I’m told in the book it was worse, where everyone gets together on this big snowfield and…they have a talk and walk away.  And while that still happens in the movie, the filmmakers at least went “We gotta give them SOMETHING.”  So hats off to them for delivering on the most entertaining thing tied to the “Twilight” series.  Doesn’t make the final product any better mind you, but at least they tried.

Ugh, now I’m depressed. Here’s a mash-up of Aro’s laugh versus Voldemort’s laugh.

That’s better. Anyway, it’s back to sullen people mumbling at each other and horrible stereotypes, because that’s what people really came to see!

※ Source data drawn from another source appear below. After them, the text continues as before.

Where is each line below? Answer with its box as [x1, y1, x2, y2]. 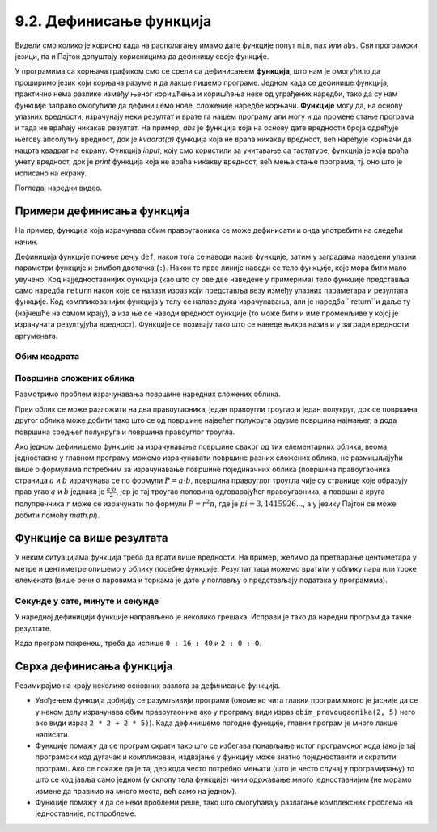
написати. [35, 729, 70, 739]
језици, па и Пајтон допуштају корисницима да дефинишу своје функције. [15, 51, 269, 61]
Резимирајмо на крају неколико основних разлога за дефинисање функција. [15, 681, 281, 691]
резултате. [15, 623, 52, 633]
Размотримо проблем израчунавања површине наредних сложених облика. [15, 389, 281, 399]
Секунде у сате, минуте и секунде [15, 595, 159, 606]
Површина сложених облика [15, 372, 135, 383]
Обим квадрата [15, 351, 80, 362]
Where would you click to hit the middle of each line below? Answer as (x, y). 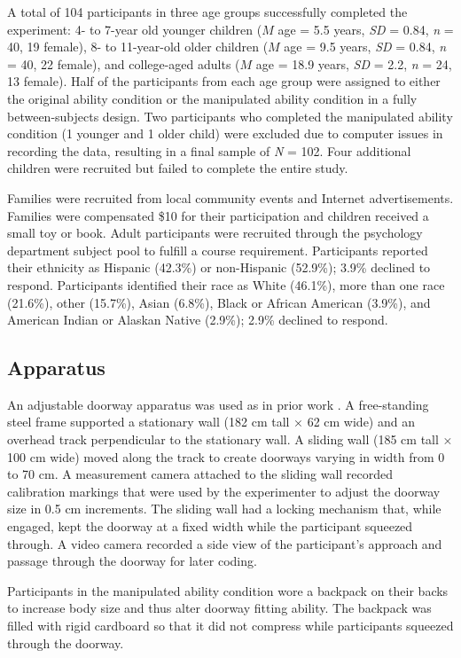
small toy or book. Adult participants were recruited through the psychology (215, 233)
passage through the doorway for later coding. (132, 561)
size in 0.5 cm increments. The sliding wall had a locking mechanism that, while (224, 509)
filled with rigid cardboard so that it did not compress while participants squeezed (230, 626)
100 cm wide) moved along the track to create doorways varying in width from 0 (226, 456)
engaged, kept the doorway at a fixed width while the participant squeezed (210, 526)
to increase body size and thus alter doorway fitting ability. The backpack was (219, 608)
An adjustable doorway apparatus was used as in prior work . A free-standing (218, 404)
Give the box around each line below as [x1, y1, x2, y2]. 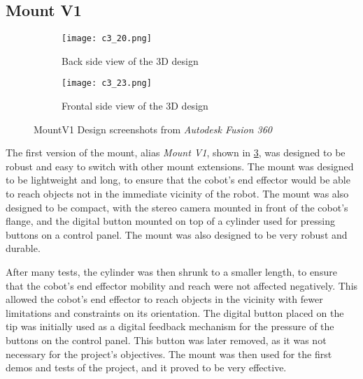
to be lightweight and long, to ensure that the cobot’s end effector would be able [6, 172, 350, 187]
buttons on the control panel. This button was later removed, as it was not [6, 333, 327, 348]
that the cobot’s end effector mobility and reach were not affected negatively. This [6, 278, 358, 292]
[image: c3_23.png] [62, 78, 152, 89]
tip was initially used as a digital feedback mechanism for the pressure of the [6, 319, 334, 334]
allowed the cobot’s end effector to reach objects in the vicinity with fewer [6, 292, 323, 306]
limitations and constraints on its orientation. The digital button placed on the [6, 305, 344, 320]
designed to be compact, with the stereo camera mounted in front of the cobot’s [6, 200, 348, 214]
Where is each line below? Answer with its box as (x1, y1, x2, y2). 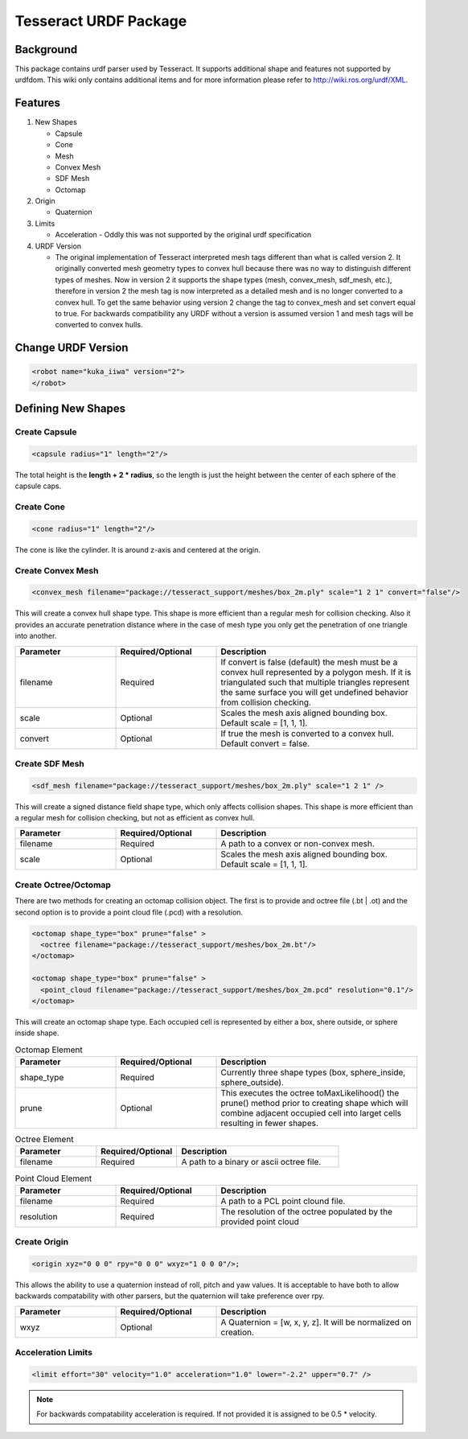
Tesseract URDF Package (14, 12, 187, 30)
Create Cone (14, 501, 66, 512)
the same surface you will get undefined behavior (220, 686, 408, 697)
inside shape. (14, 1028, 60, 1038)
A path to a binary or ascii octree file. (181, 1157, 322, 1168)
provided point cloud (220, 1215, 299, 1227)
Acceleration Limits (14, 1347, 92, 1359)
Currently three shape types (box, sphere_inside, (220, 1067, 406, 1078)
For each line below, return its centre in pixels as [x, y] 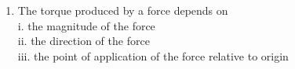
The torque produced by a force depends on [123, 10]
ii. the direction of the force [84, 41]
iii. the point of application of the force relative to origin [153, 55]
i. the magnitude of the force [86, 25]
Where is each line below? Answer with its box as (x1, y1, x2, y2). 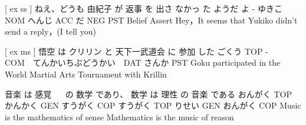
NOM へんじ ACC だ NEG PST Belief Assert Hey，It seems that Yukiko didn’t (5, 13, 298, 26)
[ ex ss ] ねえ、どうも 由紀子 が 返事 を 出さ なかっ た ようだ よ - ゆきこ (5, 2, 283, 14)
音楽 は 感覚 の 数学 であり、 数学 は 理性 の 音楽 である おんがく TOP (5, 87, 292, 100)
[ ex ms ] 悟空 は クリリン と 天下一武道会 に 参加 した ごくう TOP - (5, 45, 268, 57)
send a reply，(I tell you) (5, 25, 96, 38)
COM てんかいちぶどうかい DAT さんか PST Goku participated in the (5, 56, 281, 69)
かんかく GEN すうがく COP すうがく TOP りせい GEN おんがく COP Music (5, 99, 301, 112)
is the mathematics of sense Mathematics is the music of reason (5, 110, 234, 123)
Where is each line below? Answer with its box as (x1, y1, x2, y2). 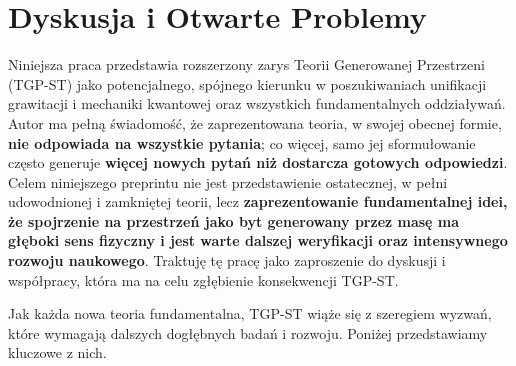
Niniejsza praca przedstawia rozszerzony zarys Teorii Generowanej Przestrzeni (8, 54, 485, 75)
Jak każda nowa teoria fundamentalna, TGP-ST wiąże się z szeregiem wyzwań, (8, 303, 492, 324)
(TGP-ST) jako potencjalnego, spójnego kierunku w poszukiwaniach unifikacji (8, 73, 487, 94)
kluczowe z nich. (8, 342, 107, 363)
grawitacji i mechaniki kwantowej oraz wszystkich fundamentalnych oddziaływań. (8, 93, 506, 114)
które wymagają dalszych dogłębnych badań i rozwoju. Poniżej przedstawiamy (8, 322, 488, 343)
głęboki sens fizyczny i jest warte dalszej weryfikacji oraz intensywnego (8, 230, 508, 251)
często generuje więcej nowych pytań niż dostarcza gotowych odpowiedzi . (8, 152, 508, 173)
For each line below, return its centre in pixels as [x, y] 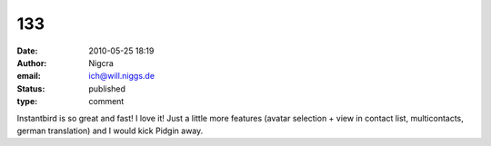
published [107, 88]
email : [29, 76]
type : [27, 102]
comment [106, 102]
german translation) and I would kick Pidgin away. [110, 131]
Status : [31, 88]
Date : [27, 51]
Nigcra [101, 63]
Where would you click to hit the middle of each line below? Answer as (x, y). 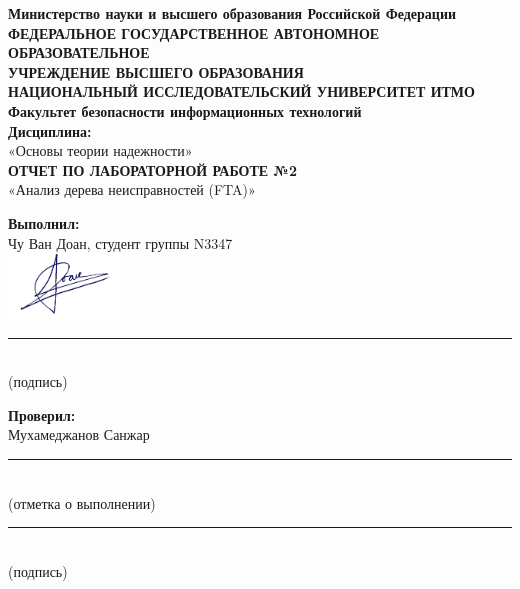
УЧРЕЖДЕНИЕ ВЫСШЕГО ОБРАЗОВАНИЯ (156, 71)
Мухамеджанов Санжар (79, 434)
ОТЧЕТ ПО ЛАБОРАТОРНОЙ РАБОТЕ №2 (152, 169)
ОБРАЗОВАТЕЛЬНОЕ (79, 52)
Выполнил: (44, 222)
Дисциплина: (50, 130)
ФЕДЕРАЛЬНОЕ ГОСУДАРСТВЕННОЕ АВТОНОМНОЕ (194, 32)
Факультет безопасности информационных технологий (185, 110)

Alice reiterates to Aro that she has proof that half-vampire children aren’t a threat by presenting another vampire in a fucking loincloth named Nahuel, who’s half-human himself.  He says he’s from South America, so why does he have a stereotypically NORTHERN Native American accent?  I half expect him to say “Me John BIG TREE!”

Dude, how did you get here?  Did you get on an airplane dressed like that?

Dude, how did you get here? Did you get on an airplane dressed like that?


Come to think of it, did YOU get on an airplane dressed like THAT??

Come to think of it, did YOU get on an airplane dressed like THAT??

Nahuel explains that Renesmee is not a threat and that she will come of age at seven years, which means it’ll be extra illegal for Jacob then!  The Volturi fuck off and the Cullens are left to their happy ending without having to sacrifice a thing or grow as characters.  The villains are still roaming about and are still free to kill whomever they please, but the heroes got what they wanted so this is still somehow considered a victory.

Edward and Bella are left to their own insufferable devices and live happily ever after.

…Until Rupert Graves comes along that is.